This section performs the core logic:

Loads images and GT masks from Input_data

*   Runs Mask2Former to generate predictions
*   Computes mIoU and identifies poor predictions
*   Applies SAM on FP regions when necessary
*   Saves results into pseudo_dataset

Both train and val sets are processed.

In [None]:
# Return to the root content directory (to avoid path issues)
%cd /content

/content


In [None]:
import os
import cv2
import numpy as np
from tqdm import tqdm

# === Default parameters
miou_threshold = 0.7           #<<< Skip SAM if mIoU is already good
score_threshold = 0.8          #<<< Confidence threshold for SAM masks
area_threshold = 100           #<<< Minimum area (in pixels) for valid SAM regions
image_size = (256, 256)        #<<< Resize target size for all inputs

# Load trained Mask2Former model (modify path if needed)
inf_model = Mask2FormerForUniversalSegmentation.from_pretrained("outputs/model_iou").to(device).eval()

# Image processor to format input image
processor = Mask2FormerImageProcessor()

# Evaluation metric (e.g., mIoU)
infer_metric = evaluate.load("mean_iou")

# === Process both train and val sets
for split in ["train", "val"]:
    print(f"\nProcessing {split} set...")

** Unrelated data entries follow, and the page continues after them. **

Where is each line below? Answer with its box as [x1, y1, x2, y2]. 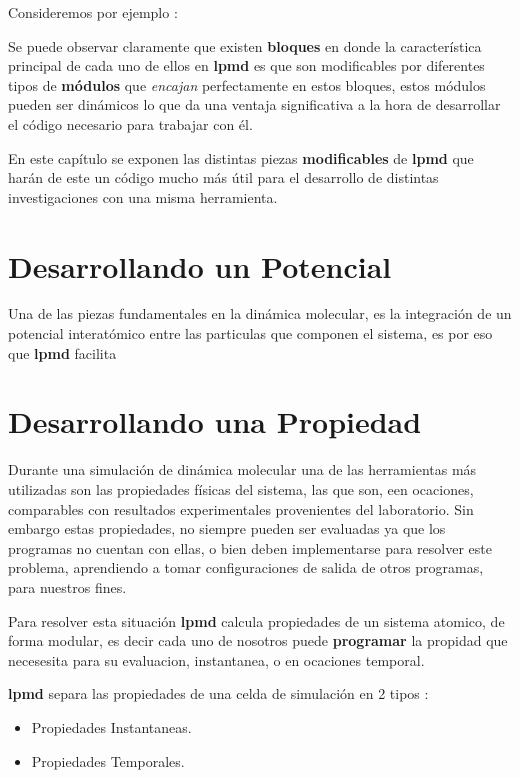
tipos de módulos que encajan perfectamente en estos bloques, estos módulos [8, 74, 486, 95]
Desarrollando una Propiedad [8, 401, 422, 442]
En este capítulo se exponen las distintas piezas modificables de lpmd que [8, 147, 474, 168]
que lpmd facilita [8, 342, 117, 363]
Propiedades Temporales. [31, 750, 185, 771]
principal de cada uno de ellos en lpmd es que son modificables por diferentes [8, 55, 485, 76]
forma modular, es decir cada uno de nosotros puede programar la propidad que [8, 630, 508, 651]
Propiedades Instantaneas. [31, 716, 192, 737]
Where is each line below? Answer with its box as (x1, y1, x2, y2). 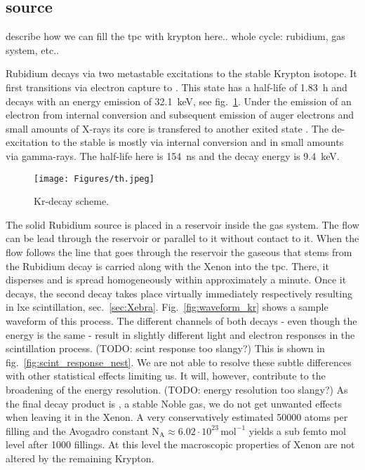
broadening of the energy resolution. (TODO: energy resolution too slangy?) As (6, 382, 348, 396)
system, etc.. (6, 42, 59, 57)
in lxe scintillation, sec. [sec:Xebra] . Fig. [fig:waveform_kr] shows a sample (6, 300, 328, 314)
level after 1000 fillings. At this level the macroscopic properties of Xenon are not (6, 437, 355, 452)
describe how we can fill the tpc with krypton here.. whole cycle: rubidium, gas (6, 29, 345, 43)
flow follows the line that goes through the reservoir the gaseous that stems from (6, 244, 352, 259)
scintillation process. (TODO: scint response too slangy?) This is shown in (6, 341, 325, 356)
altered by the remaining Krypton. (6, 450, 154, 465)
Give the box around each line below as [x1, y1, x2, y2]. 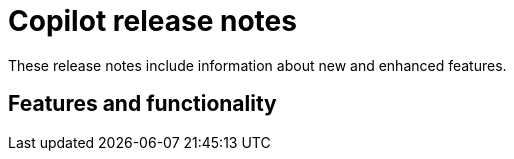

    input_img_dir = os.path.join("Input_data", f"{split}_image")
    input_mask_dir = os.path.join("Input_data", f"{split}_mask")

    output_img_dir = os.path.join("pseudo_dataset", f"{split}_image")
    output_mask_dir = os.path.join("pseudo_dataset", f"{split}_mask")

    os.makedirs(output_img_dir, exist_ok=True)
    os.makedirs(output_mask_dir, exist_ok=True)

    image_files = sorted(os.listdir(input_img_dir))

    for img_file in tqdm(image_files):
        # === 1. Load image and GT mask
        img_path = os.path.join(input_img_dir, img_file)
        mask_path = os.path.join(input_mask_dir, img_file.replace("img", "mask"))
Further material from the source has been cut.